Suara deburan ombak tiba-tiba menjadi lebih keras.
Kemudian, angin kencang bertiup, dan gelombang naik hingga ratusan meter tingginya, hampir menenggelamkan seluruh kota.
Untuk kompetisi pengguna kelas atas, Kekaisaran Shenxia telah melakukan reklamasi lahan, sehingga garis pantainya meluas hingga 1.000 meter ke laut.
Lokasi tempat penyelenggaraan kompetisi ini awalnya merupakan bagian dari laut.
Saat ini, tempat-tempat kompetisi diselimuti tirai cahaya, sedang direnovasi sebagai persiapan untuk kompetisi individu besok.
Akibat terjangan gelombang, tirai cahaya itu berguncang hebat.
Dua tirai cahaya raksasa yang menyelimuti tempat acara di lantai atas dan lantai bawah memancarkan cahaya cemerlang, menerangi separuh Kota Nanhong.
Seolah raksasa yang tiba-tiba terbangun, Kota Nanhong berkobar dengan cahaya yang menyilaukan.
Saat itu, ada awan gelap di langit, yang mengeluarkan kilat menggelegar.
Dalam sekejap, seluruh Kota Nanhong diselimuti kilat.
Sambaran petir itu bukanlah acak, melainkan masing-masing mengarah ke formasi teleportasi.

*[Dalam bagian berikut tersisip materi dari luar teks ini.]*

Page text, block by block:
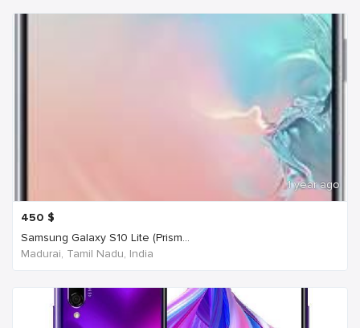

Dalam sekejap, semua formasi teleportasi Kota Nanhong hancur.
Bahkan formasi teleportasi yang tersembunyi jauh di dalam pun tidak luput dari nasib ini.
Setelah sambaran petir, sebuah penghalang besar runtuh dan, seperti mangkuk terbalik, mendarat di Kota Nanhong.
Sebagian besar Kota Nanhong diselimuti oleh penghalang, termasuk tempat penyelenggaraan kompetisi pengguna kelas dan perkemahan.
Penghalang tersebut membentang sepuluh kilometer di luar garis pantai, meliputi area laut yang luas.
Seluruh proses tersebut memakan waktu kurang dari satu detik.
Pada saat pengguna kelas bereaksi, penghalang tersebut sudah terbentuk.
Saat ini, sebagian besar Kota Nanhong telah terjebak, tanpa ada jalan keluar.